| REQUIRED WORK |
Return every line of the data exactly as it appears.

| SUPPLIED DATA |
————

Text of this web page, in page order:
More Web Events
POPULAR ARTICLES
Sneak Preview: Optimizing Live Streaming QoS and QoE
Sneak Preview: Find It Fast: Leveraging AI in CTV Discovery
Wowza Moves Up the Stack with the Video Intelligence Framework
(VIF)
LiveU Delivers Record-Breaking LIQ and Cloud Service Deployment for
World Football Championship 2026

————

| OUTPUT OF THE EXERCISE |
Text of this web page, in page order:
More Web Events
POPULAR ARTICLES
Sneak Preview: Optimizing Live Streaming QoS and QoE
Sneak Preview: Find It Fast: Leveraging AI in CTV Discovery
Wowza Moves Up the Stack with the Video Intelligence Framework
(VIF)
LiveU Delivers Record-Breaking LIQ and Cloud Service Deployment for
World Football Championship 2026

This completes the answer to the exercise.